The purpose of the awards is to showcase these sorts of ideas, bringing attention and funding to organisations with outstanding solutions, and helping them to accelerate their impact. As Butler-Sloss noted, the concept was proved in year one, when one of the winners returned home and was greeted at the airport by the president and a crowd of journalists. The award helps to draw in both investors and policy-makers, with Ashden providing support to help them grow and take advantage of the attention.

Over the years the awards have evolved, adding a second stream for UK innovators in 2003, alongside winners from the global South. The focus has remained on inclusive solutions, ones that bring the benefits of clean technologies to those at the margins, including awards for those working specifically in refugee contexts. There was also a series of awards for sustainable travel, clean air, and awards for schools.

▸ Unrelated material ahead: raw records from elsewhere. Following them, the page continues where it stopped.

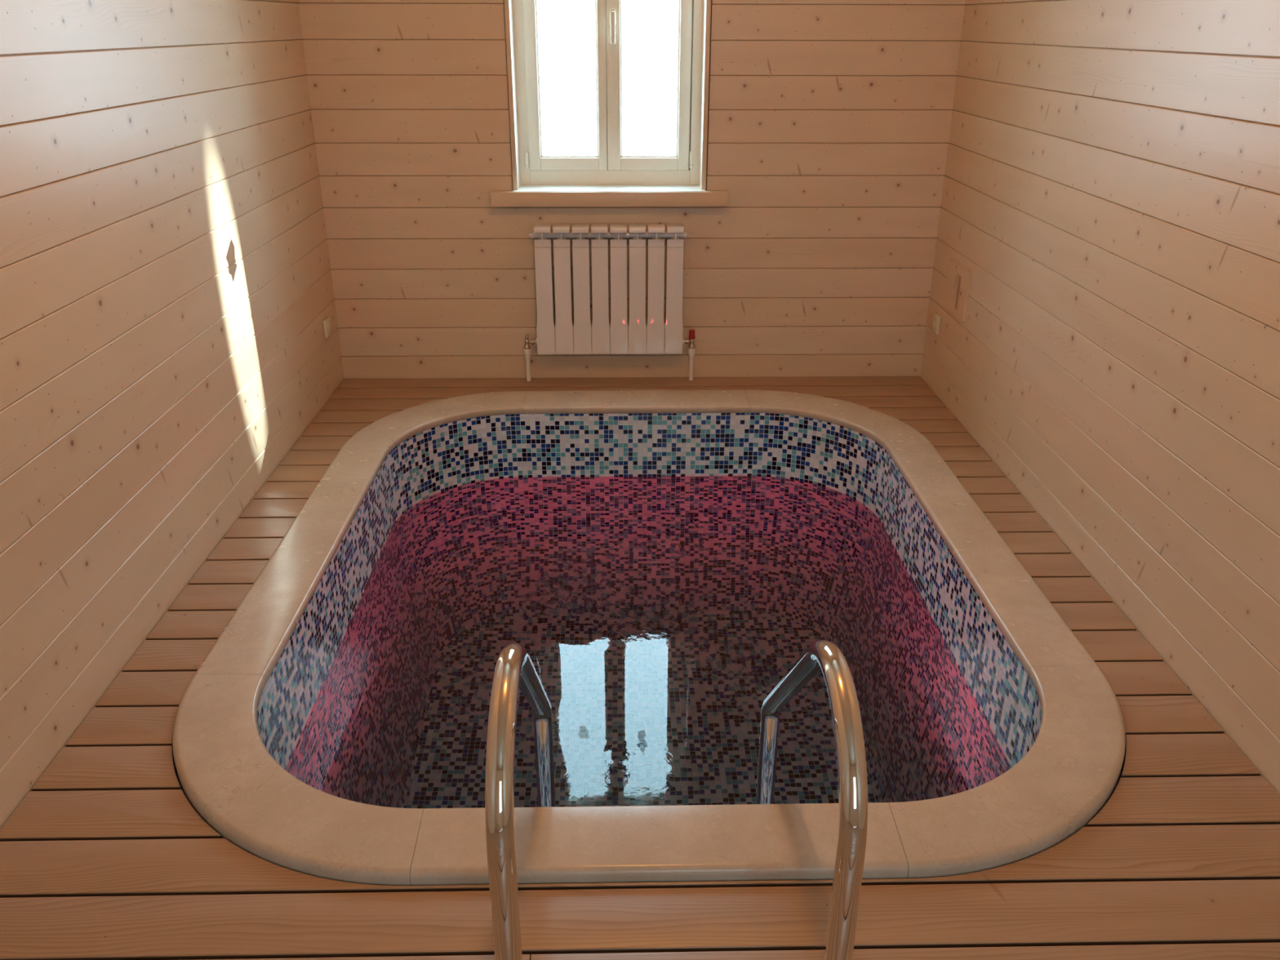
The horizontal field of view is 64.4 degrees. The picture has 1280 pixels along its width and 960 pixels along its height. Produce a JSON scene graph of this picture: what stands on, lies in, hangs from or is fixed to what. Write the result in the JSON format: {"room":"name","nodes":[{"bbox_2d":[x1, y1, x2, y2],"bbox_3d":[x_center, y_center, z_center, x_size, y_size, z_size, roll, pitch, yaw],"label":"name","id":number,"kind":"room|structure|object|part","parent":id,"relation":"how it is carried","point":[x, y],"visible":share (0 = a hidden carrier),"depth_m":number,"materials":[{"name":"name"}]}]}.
{"room":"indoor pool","nodes":[
{"label":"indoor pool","id":0,"kind":"room"},
{"bbox_2d":[0,0,344,829],"bbox_3d":[-1.348,0.247,2.086,0.150,4.250,6.256,0,24,-1],"label":"wall","id":1,"kind":"structure","parent":0,"point":[166,292],"depth_m":2.58,"materials":[{"name":"brown wood"}]},
{"bbox_2d":[322,316,331,337],"bbox_3d":[-1.315,-0.643,4.280,0.016,0.075,0.067,0,24,-1],"label":"wall socket","id":2,"kind":"object","parent":1,"relation":"attached to","point":[326,322],"visible":1,"depth_m":4.26,"materials":[{"name":"beige plastic"}]},
{"bbox_2d":[327,322,330,332],"bbox_3d":[-1.308,-0.643,4.280,0.002,0.042,0.042,0,24,-1],"label":"outlet","id":3,"kind":"object","parent":2,"relation":"attached to","point":[328,323],"depth_m":4.28,"materials":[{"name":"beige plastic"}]},
{"bbox_2d":[297,0,965,378],"bbox_3d":[-0.033,-0.925,4.701,2.600,4.250,0.580,0,24,-1],"label":"wall","id":4,"kind":"structure","parent":0,"point":[829,121],"depth_m":4.26,"materials":[{"name":"brown wood"}]},
{"bbox_2d":[528,224,688,354],"bbox_3d":[-0.131,-0.815,4.367,0.674,0.547,0.066,0,24,-1],"label":"radiator","id":5,"kind":"object","parent":4,"relation":"attached to","point":[652,337],"visible":1,"depth_m":4.33,"materials":[{"name":"white metal"}]},
{"bbox_2d":[523,333,535,381],"bbox_3d":[-0.486,-0.529,4.504,0.054,0.239,0.033,0,24,-1],"label":"pipe","id":6,"kind":"object","parent":5,"relation":"attached to","point":[527,350],"visible":0.98,"depth_m":4.48,"materials":[{"name":"white plastic"}]},
{"bbox_2d":[684,329,695,380],"bbox_3d":[0.220,-0.541,4.515,0.049,0.256,0.033,0,24,-1],"label":"pipe","id":7,"kind":"object","parent":5,"relation":"attached to","point":[691,349],"visible":0.97,"depth_m":4.49,"materials":[{"name":"white plastic"}]},
{"bbox_2d":[490,0,728,206],"bbox_3d":[-0.130,-2.041,4.164,0.982,1.700,0.636,0,24,-1],"label":"window","id":8,"kind":"structure","parent":4,"relation":"in","point":[608,178],"depth_m":4.22,"materials":[{"name":"beige paint"}]},
{"bbox_3d":[-0.304,-1.881,4.117,0.330,1.202,0.060,0,24,-1],"label":"sash","id":9,"kind":"part","parent":8,"relation":"part of","materials":[{"name":"beige paint"}]},
{"bbox_3d":[-0.126,-1.173,4.237,0.982,0.058,0.058,0,24,-1],"label":"sill","id":10,"kind":"part","parent":8,"relation":"part of","materials":[{"name":"brown wood"}]},
{"bbox_3d":[-0.110,-1.824,4.087,0.029,0.132,0.048,0,24,-1],"label":"handle","id":11,"kind":"part","parent":8,"relation":"part of","materials":[{"name":"beige paint"}]},
{"bbox_3d":[0.036,-1.883,4.124,0.346,1.202,0.060,0,24,-1],"label":"sash","id":12,"kind":"part","parent":8,"relation":"part of","materials":[{"name":"beige paint"}]},
{"bbox_2d":[0,376,1279,959],"bbox_3d":[0.030,1.497,2.361,2.600,1.750,5.676,0,24,-1],"label":"floor","id":13,"kind":"structure","parent":0,"point":[107,856],"depth_m":1.91,"materials":[{"name":"brown wood"}]},
{"bbox_2d":[172,390,1125,885],"bbox_3d":[0.008,0.841,3.423,2.208,1.477,2.708,0,24,-1],"label":"pool","id":14,"kind":"object","parent":13,"relation":"in","point":[1057,720],"visible":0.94,"depth_m":2.59,"materials":[{"name":"beige stone"}]},
{"bbox_2d":[284,475,1011,808],"bbox_3d":[0.010,0.460,3.229,1.863,0.001,2.323,0,24,-1],"label":"pool water","id":15,"kind":"object","parent":14,"relation":"in","point":[656,618],"visible":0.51,"depth_m":3.09,"materials":[{"name":"liquid"}]},
{"bbox_2d":[257,413,1041,768],"bbox_3d":[0.009,0.859,3.408,1.864,1.456,2.324,0,24,-1],"label":"basin","id":16,"kind":"object","parent":14,"relation":"in","point":[840,452],"depth_m":3.92,"materials":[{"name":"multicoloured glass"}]},
{"bbox_2d":[484,639,867,959],"bbox_3d":[0.041,1.027,1.967,0.554,1.831,0.747,0,24,-1],"label":"pool ladder","id":17,"kind":"object","parent":13,"relation":"on","point":[514,669],"visible":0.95,"depth_m":1.39,"materials":[{"name":"silver metal"}]},
{"bbox_3d":[-0.194,1.027,1.966,0.038,1.831,0.710,0,24,-1],"label":"handrail","id":18,"kind":"part","parent":17,"relation":"part of","materials":[{"name":"silver metal"}]},
{"bbox_3d":[0.276,1.024,1.976,0.038,1.831,0.710,0,24,-1],"label":"handrail","id":19,"kind":"part","parent":17,"relation":"part of","materials":[{"name":"silver metal"}]},
{"bbox_2d":[920,0,1279,795],"bbox_3d":[1.401,0.230,2.140,0.150,4.250,6.256,0,24,-1],"label":"wall","id":20,"kind":"structure","parent":0,"point":[1110,201],"depth_m":2.69,"materials":[{"name":"brown wood"}]},
{"bbox_2d":[932,312,941,334],"bbox_3d":[1.268,-0.671,4.354,0.016,0.080,0.067,0,24,-1],"label":"wall socket","id":21,"kind":"object","parent":20,"relation":"attached to","point":[936,317],"visible":1,"depth_m":4.34,"materials":[{"name":"beige plastic"}]},
{"bbox_2d":[933,318,936,328],"bbox_3d":[1.261,-0.671,4.354,0.002,0.042,0.042,0,24,-1],"label":"outlet","id":22,"kind":"object","parent":21,"relation":"attached to","point":[934,319],"depth_m":4.35,"materials":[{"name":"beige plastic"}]},
{"bbox_2d":[942,258,971,321],"bbox_3d":[1.274,-0.765,4.092,0.012,0.193,0.263,0,24,-1],"label":"vent panel","id":23,"kind":"object","parent":20,"relation":"attached to","point":[957,283],"visible":1,"depth_m":4.08,"materials":[{"name":"brown wood"}]}
]}

Ashden itself has evolved in response to the awards, developing an alumni network for the growing number of winners, and launching various supporting projects. For example, when the National Trust won an award in 2006 for its sustainability initiatives, they were inundated with queries from people who wanted to learn from them. That led to the forming of Fit for the Future, a sustainability learning network for the heritage sector. Other projects within Ashden focus on forests, affordable cooling technologies, or renewable energy.

In total, there have now been 271 winners from across Asia, Africa and the UK. Many of them have successfully grown into much larger organisations, reaching millions of people. Some have gone on to further recognition, such as S4S in India or D.Light in Kenya, both of whom have won the Earthshot Prize. The winners and their projects are what the awards are all about, so while I wanted to write about the awards themselves today, I’ll feature a series of winners in the weeks to come.